GOAL OF THE EXERCISE –
Make an exact copy of the records, and keep the pictures out of it.

═══ SUPPLIED ENTRIES

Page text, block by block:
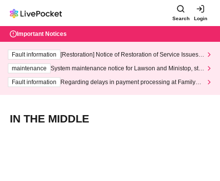
Search Login
Important Notices
Fault information
[Restoration] Notice of Restoration of Service Issues R
maintenance
System maintenance notice for Lawson and Ministop, star
ting at 3:00 AM on Wednesday (Wed)
Fault information
Regarding delays in payment processing at FamilyMa
IN THE MIDDLE
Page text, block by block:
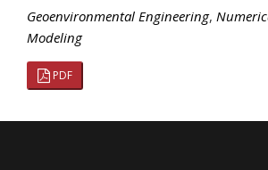
Geoenvironmental Engineering,
Modeling
PDF
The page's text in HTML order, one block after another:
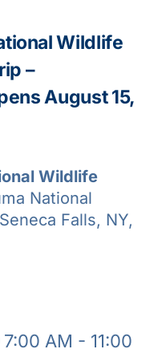
Wildlife
–
August 15,
Wildlife
National
Falls, NY,
AM - 11:00
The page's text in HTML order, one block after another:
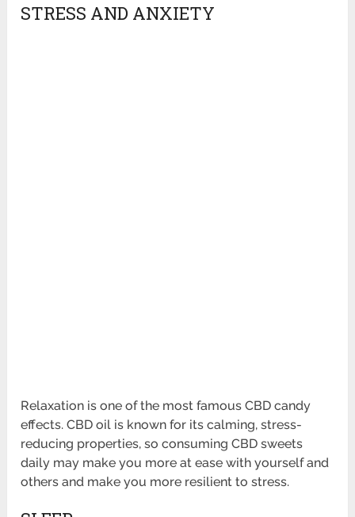
STRESS AND ANXIETY
Relaxation is one of the most famous CBD candy
effects. CBD oil is known for its calming, stress-
reducing properties, so consuming CBD sweets
daily may make you more at ease with yourself and
others and make you more resilient to stress.
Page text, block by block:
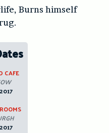
Burns himself
CAFE
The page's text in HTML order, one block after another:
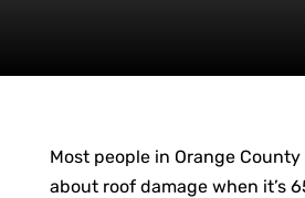
Most people in Orange
about roof damage when it’s
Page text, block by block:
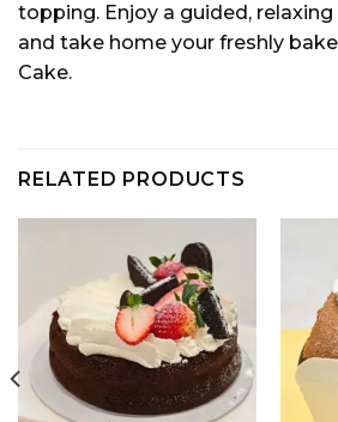
topping. Enjoy a guided,
and take home your freshly
Cake.
RELATED PRODUCTS
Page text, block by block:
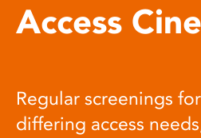
Access
Regular screenings
differing access
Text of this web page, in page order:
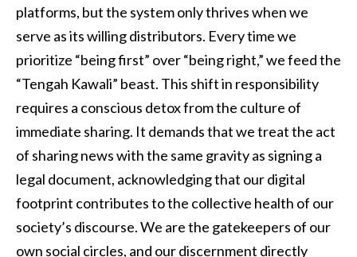
platforms, but the system only thrives when we
serve as its willing distributors. Every time we
prioritize “being first” over “being right,” we feed the
“Tengah Kawali” beast. This shift in responsibility
requires a conscious detox from the culture of
immediate sharing. It demands that we treat the act
of sharing news with the same gravity as signing a
legal document, acknowledging that our digital
footprint contributes to the collective health of our
society’s discourse. We are the gatekeepers of our
own social circles, and our discernment directly
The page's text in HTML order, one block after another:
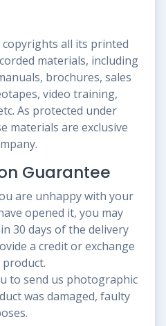
copyrights all its printed
materials, including
brochures, sales
video training,
As protected under
materials are exclusive
Guarantee
are unhappy with your
opened it, you may
30 days of the delivery
a credit or exchange
to send us photographic
was damaged, faulty
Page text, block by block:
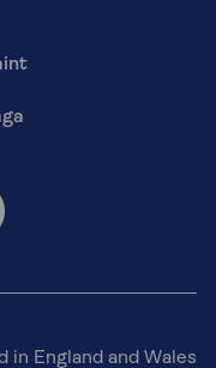
in England and Wales
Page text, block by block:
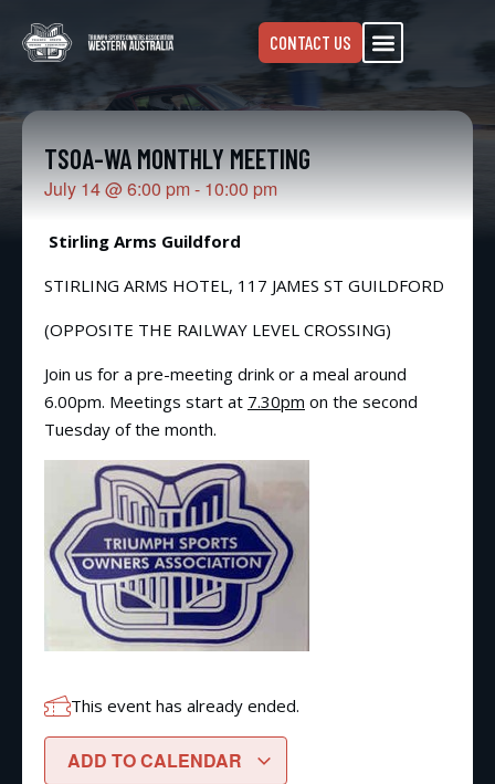
CONTACT US
TSOA-WA MONTHLY MEETING
July 14@6:00 pm - 10:00 pm
Stirling Arms Guildford
STIRLING ARMS HOTEL, 117 JAMES ST GUILDFORD
(OPPOSITE THE RAILWAY LEVEL CROSSING)
Join us for a pre-meeting drink or a meal around
6.00pm. Meetings start at 7.30pm on the second
Tuesday of the month.
This event has already ended.
ADD TO CALENDAR

══════

WRITTEN RESPONSE –
Page text, block by block:
Search Login
Important Notices
Fault information
[Restoration] Notice of Restoration of Service Issues R
maintenance
System maintenance notice for Lawson and Ministop, star
ting at 3:00 AM on Wednesday (Wed)
Fault information
Regarding delays in payment processing at FamilyMa
IN THE MIDDLE
Page text, block by block:
Geoenvironmental Engineering,
Modeling
PDF
The page's text in HTML order, one block after another:
Wildlife
–
August 15,
Wildlife
National
Falls, NY,
AM - 11:00
The page's text in HTML order, one block after another:
STRESS AND ANXIETY
Relaxation is one of the most famous CBD candy
effects. CBD oil is known for its calming, stress-
reducing properties, so consuming CBD sweets
daily may make you more at ease with yourself and
others and make you more resilient to stress.
Page text, block by block:
Burns himself
CAFE
The page's text in HTML order, one block after another:
Most people in Orange
about roof damage when it’s
Page text, block by block:
topping. Enjoy a guided,
and take home your freshly
Cake.
RELATED PRODUCTS
Page text, block by block:
Access
Regular screenings
differing access
Text of this web page, in page order:
platforms, but the system only thrives when we
serve as its willing distributors. Every time we
prioritize “being first” over “being right,” we feed the
“Tengah Kawali” beast. This shift in responsibility
requires a conscious detox from the culture of
immediate sharing. It demands that we treat the act
of sharing news with the same gravity as signing a
legal document, acknowledging that our digital
footprint contributes to the collective health of our
society’s discourse. We are the gatekeepers of our
own social circles, and our discernment directly
The page's text in HTML order, one block after another:
copyrights all its printed
materials, including
brochures, sales
video training,
As protected under
materials are exclusive
Guarantee
are unhappy with your
opened it, you may
30 days of the delivery
a credit or exchange
to send us photographic
was damaged, faulty
Page text, block by block:
in England and Wales
Page text, block by block:
CONTACT US
TSOA-WA MONTHLY MEETING
July 14@6:00 pm - 10:00 pm
Stirling Arms Guildford
STIRLING ARMS HOTEL, 117 JAMES ST GUILDFORD
(OPPOSITE THE RAILWAY LEVEL CROSSING)
Join us for a pre-meeting drink or a meal around
6.00pm. Meetings start at 7.30pm on the second
Tuesday of the month.
This event has already ended.
ADD TO CALENDAR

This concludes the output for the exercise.